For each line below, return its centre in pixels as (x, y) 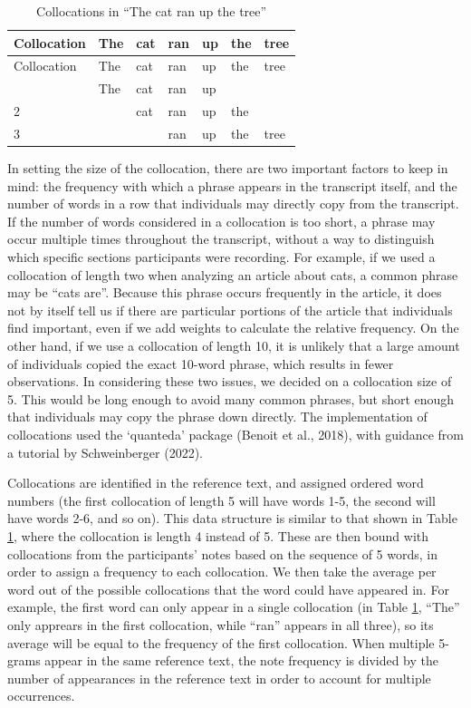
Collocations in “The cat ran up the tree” (152, 11)
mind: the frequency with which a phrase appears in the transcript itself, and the (232, 185)
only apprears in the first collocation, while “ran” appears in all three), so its (221, 624)
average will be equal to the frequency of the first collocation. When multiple (221, 642)
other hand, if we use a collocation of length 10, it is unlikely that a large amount (234, 345)
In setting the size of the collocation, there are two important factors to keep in (228, 168)
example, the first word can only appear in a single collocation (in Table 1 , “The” (234, 607)
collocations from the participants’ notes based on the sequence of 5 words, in (223, 553)
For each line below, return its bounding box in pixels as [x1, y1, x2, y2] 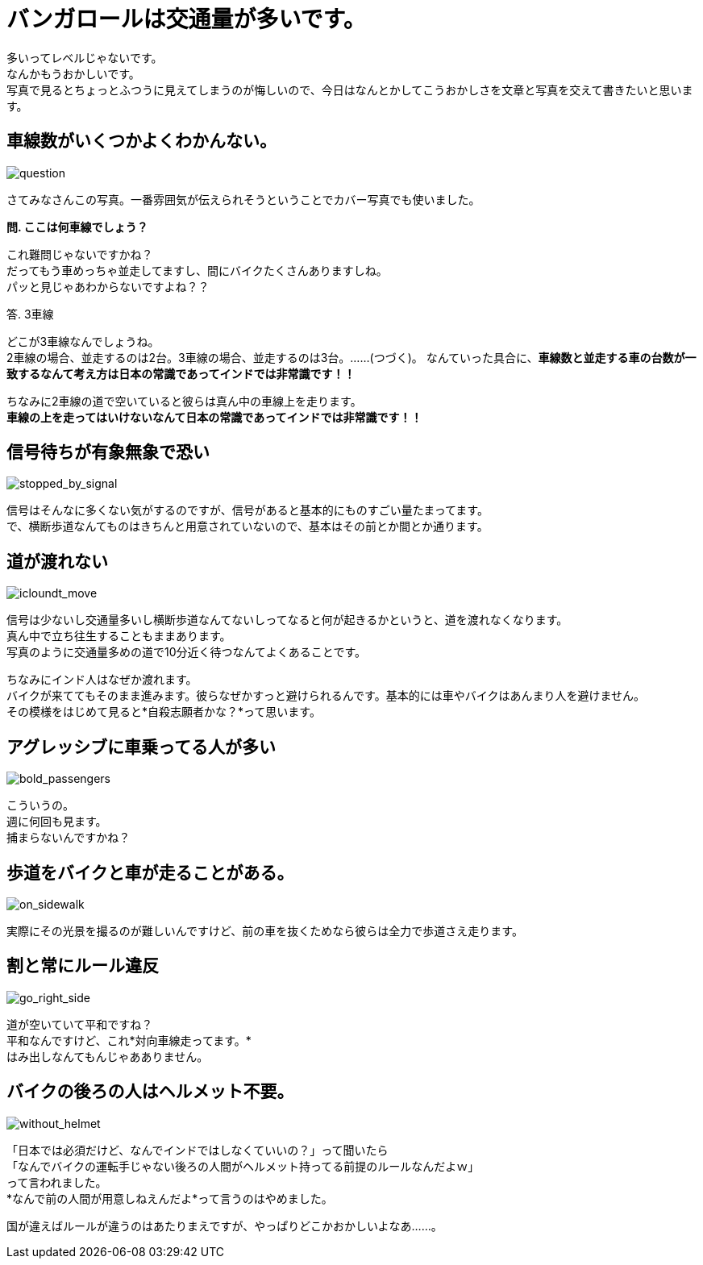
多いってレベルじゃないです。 [6, 50, 163, 64]
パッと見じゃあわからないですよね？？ [6, 279, 210, 293]
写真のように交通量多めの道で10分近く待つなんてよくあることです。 [6, 645, 367, 660]
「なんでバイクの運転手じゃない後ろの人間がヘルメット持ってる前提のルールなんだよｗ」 [6, 1159, 480, 1173]
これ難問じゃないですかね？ [6, 247, 153, 261]
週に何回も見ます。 [6, 814, 107, 829]
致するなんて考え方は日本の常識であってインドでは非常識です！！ [6, 366, 356, 381]
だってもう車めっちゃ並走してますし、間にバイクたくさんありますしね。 [6, 263, 388, 277]
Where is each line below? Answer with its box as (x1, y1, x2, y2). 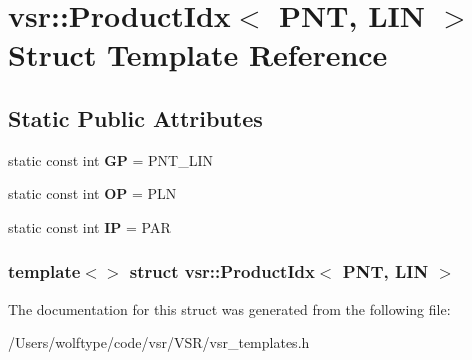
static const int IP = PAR (8, 216, 171, 237)
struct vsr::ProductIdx (129, 259, 315, 284)
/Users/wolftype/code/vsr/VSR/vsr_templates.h (8, 332, 310, 353)
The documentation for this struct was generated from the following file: (8, 298, 451, 319)
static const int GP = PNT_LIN (8, 149, 214, 170)
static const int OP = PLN (8, 183, 177, 204)
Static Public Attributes (8, 102, 263, 133)
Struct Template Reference (8, 34, 388, 75)
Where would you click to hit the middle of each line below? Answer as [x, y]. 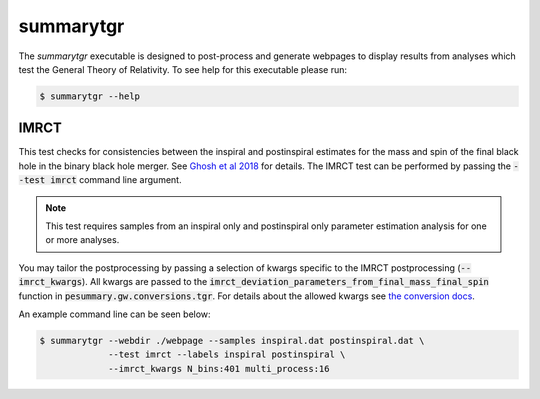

*Exercise description:* Restate, word for word and without pictures, the lines from the line containing "Static Public Attributes (8, 102, 263, 133)" to the last line of the records above.

*Solution:*
Static Public Attributes (8, 102, 263, 133)
Struct Template Reference (8, 34, 388, 75)
Where would you click to hit the middle of each line below? Answer as [x, y]. 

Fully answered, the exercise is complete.